Go through the data line by line from the top, retyping each exactly, and end with the line that contains "(symmetry) [270, 284]".

[Data extracted from a collection]
..........
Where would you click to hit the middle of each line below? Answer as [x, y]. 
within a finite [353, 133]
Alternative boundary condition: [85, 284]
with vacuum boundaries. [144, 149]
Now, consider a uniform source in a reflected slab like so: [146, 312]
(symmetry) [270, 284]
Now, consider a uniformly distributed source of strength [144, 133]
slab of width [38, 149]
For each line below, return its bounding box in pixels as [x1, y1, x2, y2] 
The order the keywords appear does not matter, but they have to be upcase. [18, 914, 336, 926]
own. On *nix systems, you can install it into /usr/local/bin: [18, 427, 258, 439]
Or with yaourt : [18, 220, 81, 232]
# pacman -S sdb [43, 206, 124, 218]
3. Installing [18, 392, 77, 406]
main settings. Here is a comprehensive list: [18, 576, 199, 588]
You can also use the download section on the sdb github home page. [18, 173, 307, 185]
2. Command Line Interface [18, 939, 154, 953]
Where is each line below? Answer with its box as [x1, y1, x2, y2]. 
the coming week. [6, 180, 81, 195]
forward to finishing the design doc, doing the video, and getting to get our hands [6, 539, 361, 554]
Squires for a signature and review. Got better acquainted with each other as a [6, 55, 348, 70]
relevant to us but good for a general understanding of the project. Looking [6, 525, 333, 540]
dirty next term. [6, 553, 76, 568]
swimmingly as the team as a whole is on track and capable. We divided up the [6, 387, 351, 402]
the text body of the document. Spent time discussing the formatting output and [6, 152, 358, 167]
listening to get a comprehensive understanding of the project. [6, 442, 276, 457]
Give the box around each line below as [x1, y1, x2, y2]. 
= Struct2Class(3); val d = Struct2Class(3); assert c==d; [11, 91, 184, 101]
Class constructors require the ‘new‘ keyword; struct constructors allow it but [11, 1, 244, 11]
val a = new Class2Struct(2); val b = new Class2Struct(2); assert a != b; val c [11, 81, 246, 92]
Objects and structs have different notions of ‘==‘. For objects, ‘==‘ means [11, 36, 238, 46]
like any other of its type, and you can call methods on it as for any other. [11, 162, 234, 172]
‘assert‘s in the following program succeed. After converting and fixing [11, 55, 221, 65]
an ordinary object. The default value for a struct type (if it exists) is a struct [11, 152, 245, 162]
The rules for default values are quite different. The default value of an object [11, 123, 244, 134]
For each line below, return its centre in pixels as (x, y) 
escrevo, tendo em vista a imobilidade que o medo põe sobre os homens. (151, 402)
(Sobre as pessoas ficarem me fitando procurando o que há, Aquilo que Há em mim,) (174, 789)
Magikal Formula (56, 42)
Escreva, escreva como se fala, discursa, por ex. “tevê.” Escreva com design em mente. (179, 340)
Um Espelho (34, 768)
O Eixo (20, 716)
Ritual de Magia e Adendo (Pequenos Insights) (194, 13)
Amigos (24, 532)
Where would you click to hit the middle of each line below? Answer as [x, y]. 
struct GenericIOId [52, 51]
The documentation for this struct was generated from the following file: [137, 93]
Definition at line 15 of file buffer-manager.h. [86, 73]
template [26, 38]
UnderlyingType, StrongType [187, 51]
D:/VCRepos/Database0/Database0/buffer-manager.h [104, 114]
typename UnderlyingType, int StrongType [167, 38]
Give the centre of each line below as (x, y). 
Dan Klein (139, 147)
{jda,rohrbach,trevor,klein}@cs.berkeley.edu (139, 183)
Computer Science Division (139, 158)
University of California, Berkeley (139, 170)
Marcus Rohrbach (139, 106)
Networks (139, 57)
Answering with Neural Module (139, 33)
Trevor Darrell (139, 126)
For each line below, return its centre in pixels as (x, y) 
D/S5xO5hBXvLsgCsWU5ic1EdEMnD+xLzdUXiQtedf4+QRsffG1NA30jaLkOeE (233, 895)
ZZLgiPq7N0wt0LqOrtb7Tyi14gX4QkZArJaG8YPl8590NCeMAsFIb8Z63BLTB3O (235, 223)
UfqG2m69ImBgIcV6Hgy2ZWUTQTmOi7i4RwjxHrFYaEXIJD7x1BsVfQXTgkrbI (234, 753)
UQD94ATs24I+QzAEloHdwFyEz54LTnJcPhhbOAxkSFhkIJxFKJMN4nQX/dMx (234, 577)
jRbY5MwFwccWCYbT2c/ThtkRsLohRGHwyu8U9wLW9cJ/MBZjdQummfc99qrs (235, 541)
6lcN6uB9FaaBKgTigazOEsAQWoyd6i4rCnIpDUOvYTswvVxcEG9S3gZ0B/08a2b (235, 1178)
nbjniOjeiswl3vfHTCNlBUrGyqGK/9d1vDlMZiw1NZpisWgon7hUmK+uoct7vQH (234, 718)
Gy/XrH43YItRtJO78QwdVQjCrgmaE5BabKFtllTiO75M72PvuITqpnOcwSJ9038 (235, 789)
..........
ANSWER –
Where would you click to hit the middle of each line below? Answer as [x, y]. 
within a finite [353, 133]
Alternative boundary condition: [85, 284]
with vacuum boundaries. [144, 149]
Now, consider a uniform source in a reflected slab like so: [146, 312]
(symmetry) [270, 284]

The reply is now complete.